The specific charges and sentencing are complex, but if I'm reading matters correctly, almost all sentences run concurrently, so the headline charge about ghost guns, like the charges about possession of pistol ammunition and so on, are kinda swamped by a ten-year sentence for 'assault weapons' and for 'owning five firearms'. There are a few border issues on the text of the statutes, but there's not a ton to argue on whether Taylor complied with these statutes.
((Not least of all because many are vague or broad enough that it's very much up to the local DA to make the decision anyway.))
There's a lot to be debated about whether the laws are constitutional, but not much chance that it matters. The New York Assault Weapons Ban has been the target of prolonged lawfare since before Bruen, with the FPC currently supporting Lane after the state was getting good enough reception in Vanchoff v James about lacking credible threats of prosecution, and that's the case with the stance furthest along. Other statutes, like possession of ammunition or "ammunition feeding devices" without a matching pistol permit, are difficult to write cases to challenge before enforcement at all. Even if the statutes for each of the longer sentences are overturned, bail pending appeal is extremely unlikely. Taylor will have served most if not all of his sentence first, especially given the glacial pace that courts have set for these matters (cfe Duncan).
Taylor also makes the argument that he did not have a fair day in court, and while almost every defendant does that to some extent, his argument is unusually compelling. No few gunnies finding a pull quote from the judge allegedly claiming that "Do not bring the Second Amendment into this courtroom. It doesn’t exist here. So you can’t argue Second Amendment. This is New York." but the gameplay about objections, if honestly stated, is as bad or worse. (I'm unable to find a direct trial transcript.).
Also doesn't matter. There is a right to an impartial judge, but this mostly covers matters like giant campaign donations or hating an entire nationality or literally copying text from a party's submissions, rather than just figuratively being on the prosecutor's side. Even assuming Taylor's (and his lawyer's) summary is accurate and complete, the appeals courts don't care that lower courts hate people accused of making guns.
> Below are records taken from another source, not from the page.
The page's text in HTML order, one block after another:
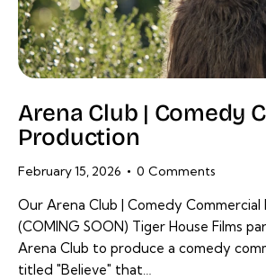
Arena Club | Comedy
Production
February 15, 2026 0 Comments
Our Arena Club | Comedy
(COMING SOON) Tiger House Films
Arena Club to produce a comedy
titled "Believe" that…
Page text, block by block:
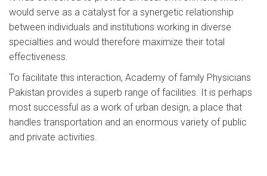
would serve as a catalyst for a synergetic relationship
between individuals and institutions working in diverse
specialties and would therefore maximize their total
effectiveness.
To facilitate this interaction, Academy of family Physicians
Pakistan provides a superb range of facilities. It is perhaps
most successful as a work of urban design, a place that
handles transportation and an enormous variety of public
and private activities.

In some ways, Taylor might be the ideal test case: nothing in the visible court records or DA chest-beating show nefarious intent like violent personal history or planned mass shooting or intent to resell (and New York law places a presumption on multiple possession as for sale), he (was) traditionally employed, he credibly claims that he's never fired a single one of the guns, and at 52, he's aged out of the various high-criminal-risk age brackets. To beat the HBDers to the punch, he's even visibly a minority.
((To beat the HBDers with a stick, if we're framing absolutely everything as part of the progressive stack, I think there's strong evidence that the real top of the stack is whatever matches the politics today in a far more direct manner than mere race.))
Of course, the Brooklyn DA brought the case, knowing that. The judge acted like this, in this case, knowing that. And no matter how dim you might think they are, they're winning, and this know what it takes to win. Whether that's because the courts punt on serious cases because defendants fail to present long evidence of futile requests, because they credibly believe that Taylor's not Perfect Enough for the courts to actually handle or for various gun rights orgs to fund, or because even if they're wrong they'll never suffer for it, doesn't really matter. It's possible that Brooklyn DA took the case because Taylor's social media made it easier to prove, it might be that we're only gonna hear about this case out of many because of said social media, and it doesn't really matter.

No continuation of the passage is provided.